Une solution sursis: quelque mois encore de «prise en charge» avec deux seules possibilités. D’abord celle d’accepter de vivre parmi les maisons-ruines de deux villes désignées par la Tunisie comme leur lieu d’installation sur le territoire tunisien ou choisir d’utiliser la petite somme donnée par l’UNHCR pour inventer sa propre façon de se réinstaller à l’étranger en traversant la frontière avec la Lybie et en prenant le large vers Lampedusa. Selon le cas, on pourrait alors se retrouver à vivre une vie de sursis à Médenine ou à Ben Guerdane, deux des villes avec le plus haut taux de chômage de la Tunisie, ou se trouver arrêté en haute mer par la police tunisienne.

Face à cela, alors, choisir de vivre une vie qui n’est pas une vie signifie pour eux défier le choix politique que les a produit comme «restes»: rester dans la poubelle du camp fermé et vivre une vie-poubelle, dire «nous voilà, nous sommes votre décharge et vous ne pourrait pas nous effacer dignement ou démocratiquement, même pas dans une transition démocratique». Ou encore défier ce jeu politique en choisissant de vivre l’invisibilité mais une invisibilité qui fait problème parce que quelqu’un devra s’en occuper, en relevant leur présence et à la limite en devant les expulser même du camp fermé de Choucha.

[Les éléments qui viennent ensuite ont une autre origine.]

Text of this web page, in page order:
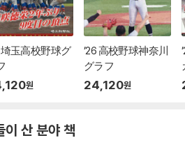
埼玉高校野球グ
원
’26 高校野球神奈川
グラフ
24,120원
이 산 분야 책
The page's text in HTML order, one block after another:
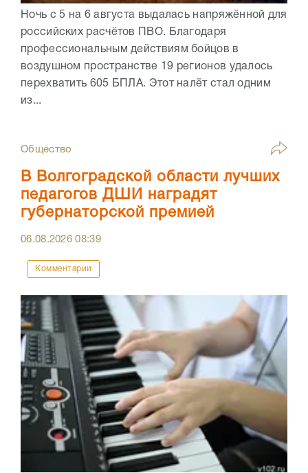
Ночь с 5 на 6 августа выдалась напряжённой для
российских расчётов ПВО. Благодаря
профессиональным действиям бойцов в
воздушном пространстве 19 регионов удалось
перехватить 605 БПЛА. Этот налёт стал одним
из...
Общество
В Волгоградской области лучших
педагогов ДШИ наградят
губернаторской премией
06.08.202608:39
Комментарии
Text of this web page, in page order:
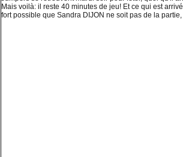
Mais voilà: il reste 40 minutes de jeu! Et ce qui est
fort possible que Sandra DIJON ne soit pas de la
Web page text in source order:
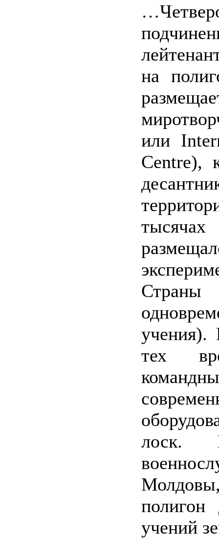
на
или
Centre),
учения).
тех
лоск.
полигон
учений
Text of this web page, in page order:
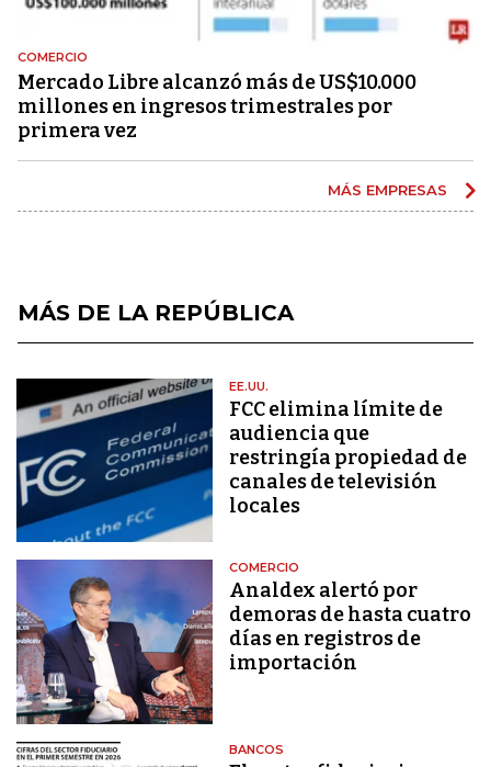
COMERCIO
Mercado Libre alcanzó más de US$10.000
millones en ingresos trimestrales por
primera vez
MÁS EMPRESAS
MÁS DE LA REPÚBLICA
EE.UU.
FCC elimina límite de
audiencia que
restringía propiedad de
canales de televisión
locales
COMERCIO
Analdex alertó por
demoras de hasta cuatro
días en registros de
importación
BANCOS
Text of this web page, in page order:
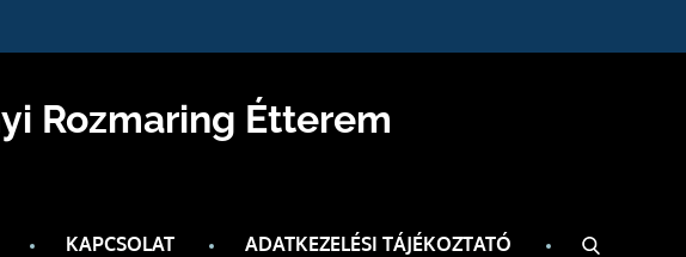
Rozmaring Étterem
KAPCSOLAT ADATKEZELÉSI TÁJÉKOZTATÓ
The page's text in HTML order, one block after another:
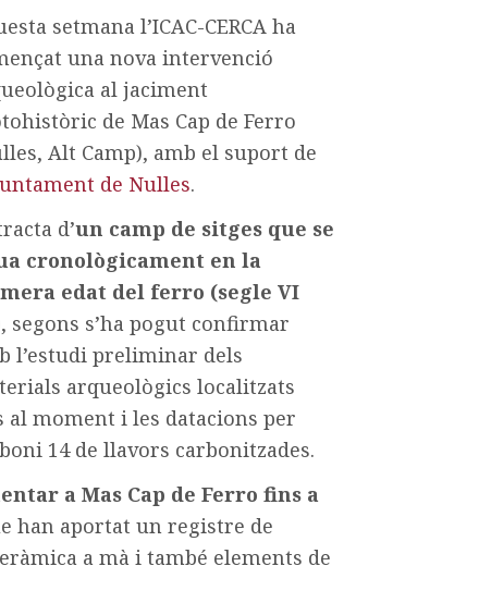
setmana l’ICAC-CERCA ha
una nova intervenció
al jaciment
de Mas Cap de Ferro
Alt Camp), amb el suport de
de Nulles.
d’un camp de sitges que se
cronològicament en la
edat del ferro (segle VI
, segons s’ha pogut confirmar
l’estudi preliminar dels
arqueològics localitzats
al moment i les datacions per
14 de llavors carbonitzades.
a Mas Cap de Ferro fins a
han aportat un registre de
a mà i també elements de
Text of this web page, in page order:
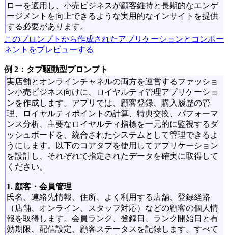
ローを適用し、小売ビジネスが顧客維持と長期的なエンゲ
ージメントを向上できるような実用的なインサイトを提供
する必要があります。
このプロンプトから作成されたアプリケーションとコンポー
ネントをプレビューする
例 2：タブ駆動型プロンプト
実店舗とオンラインチャネルの両方を運営するファッショ
ン小売ビジネス向けに、ロイヤルティ管理アプリケーショ
ンを作成します。アプリでは、顧客登録、購入履歴の管
理、ロイヤルティポイントの計算、特典交換、パフォーマ
ンス分析、主要なロイヤルティ指標を一元的に監視するダ
ッシュボードを、統合されたシステムとして管理できるよ
うにします。以下のコアタブを使用してアプリケーション
を設計し、それぞれで指定されたデータを確実に取得して
ください。
1. 顧客・会員管理
氏名、連絡先情報、住所、よく利用する店舗、登録経路
（店舗、オンライン、スタッフ対応）などの顧客の個人情
報を取得します。会員ランク、登録日、ランク開始日と有
効期限、配信設定、顧客ステータスを記録します。すべて
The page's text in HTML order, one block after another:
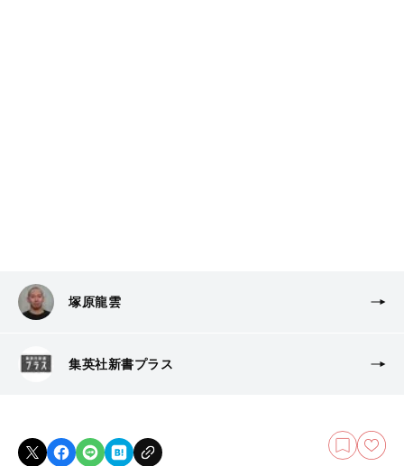
塚原龍雲
集英社新書プラス
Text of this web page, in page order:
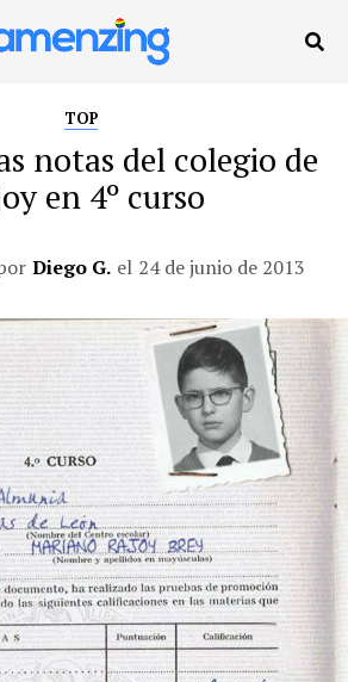
TOP
notas del colegio de
en 4º curso
Diego G. el 24 de junio de 2013
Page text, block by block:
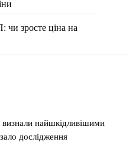
зросте ціна на
найшкідливішими
дослідження
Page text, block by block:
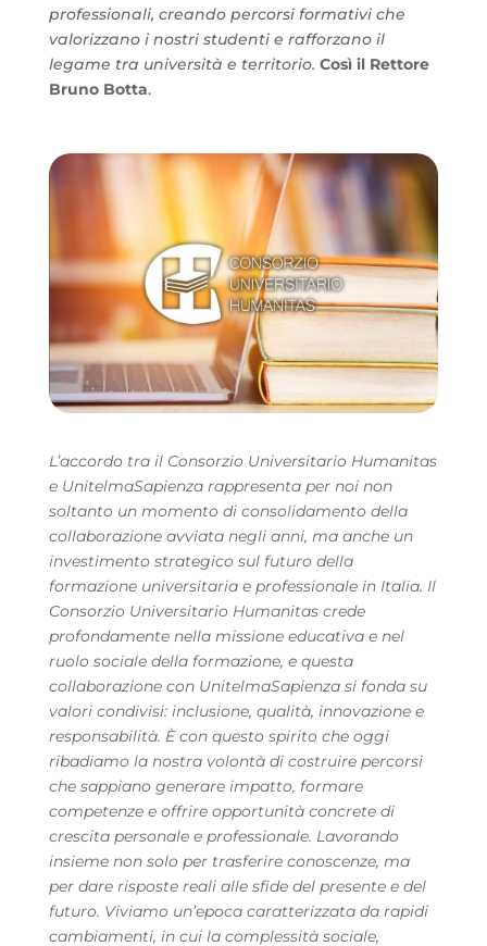
professionali, creando percorsi formativi che
valorizzano i nostri studenti e rafforzano il
legame tra università e territorio. Così il Rettore
Bruno Botta.
L’accordo tra il Consorzio Universitario Humanitas
e UnitelmaSapienza rappresenta per noi non
soltanto un momento di consolidamento della
collaborazione avviata negli anni, ma anche un
investimento strategico sul futuro della
formazione universitaria e professionale in Italia. Il
Consorzio Universitario Humanitas crede
profondamente nella missione educativa e nel
ruolo sociale della formazione, e questa
collaborazione con UnitelmaSapienza si fonda su
valori condivisi: inclusione, qualità, innovazione e
responsabilità. È con questo spirito che oggi
ribadiamo la nostra volontà di costruire percorsi
che sappiano generare impatto, formare
competenze e offrire opportunità concrete di
crescita personale e professionale. Lavorando
insieme non solo per trasferire conoscenze, ma
per dare risposte reali alle sfide del presente e del
futuro. Viviamo un’epoca caratterizzata da rapidi
cambiamenti, in cui la complessità sociale,
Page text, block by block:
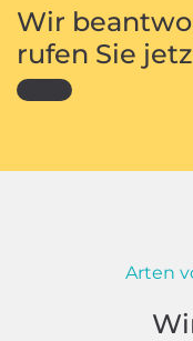
Wir
rufen Sie
Arten
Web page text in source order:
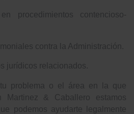
procedimientos contencioso-
contra la Administración.
jurídicos relacionados.
problema o el área en la que
Martinez & Caballero estamos
podemos ayudarte legalmente
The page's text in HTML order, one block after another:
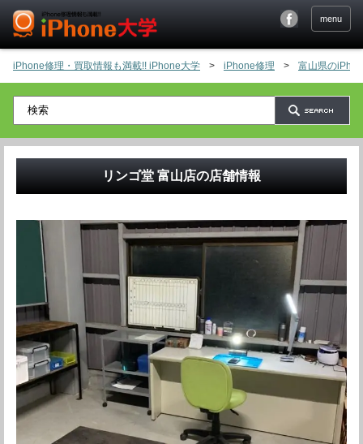
menu
iPhone修理・買取情報も満載!! iPhone大学 > iPhone修理 > 富山県の
リンゴ堂 富山店の店舗情報
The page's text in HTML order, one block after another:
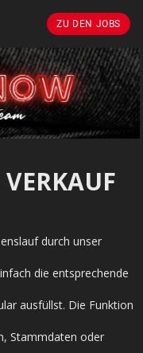
ZU DEN JOBS
durch unser
die entsprechende
ausfüllst. Die Funktion
Stammdaten oder
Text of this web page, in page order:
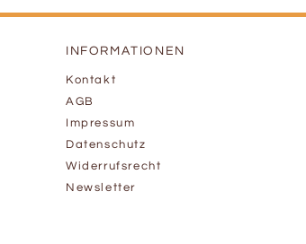
INFORMATIONEN
Kontakt
AGB
Impressum
Datenschutz
Widerrufsrecht
Newsletter
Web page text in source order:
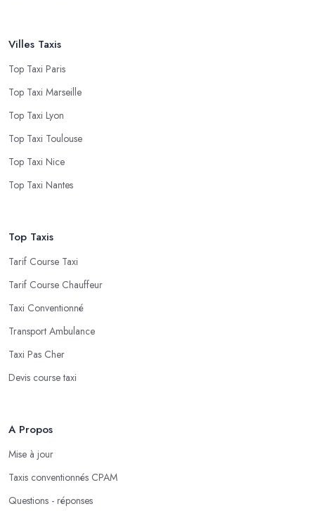
Villes Taxis
Top Taxi Paris
Top Taxi Marseille
Top Taxi Lyon
Top Taxi Toulouse
Top Taxi Nice
Top Taxi Nantes
Top Taxis
Tarif Course Taxi
Tarif Course Chauffeur
Taxi Conventionné
Transport Ambulance
Taxi Pas Cher
Devis course taxi
A Propos
Mise à jour
Taxis conventionnés CPAM
Questions - réponses

Au contraire, accepter le sursis permettrait que les différents acteurs jouent leur jeu de décharge sans responsabilité jusqu’au bout. Cela permettrait, en effet, au gouvernement tunisien d’apparaitre «démocrate» pour le peu de temps d’un permis de séjour à brève échéance et à l’UNHCR d’apparaitre comme l’instance qui a su négocier un permis pour les réfugiés, et donc qui a «démocratiser» la Tunisie tout en externalisant en cachette la politique d’asile. En plus, cela permettrait aussi aux différents Etats députés la réinstallation des réfugiés de ne pas apparaitre comme les responsables d’avoir créé les non-vies de Choucha par leur guerre en Lybie.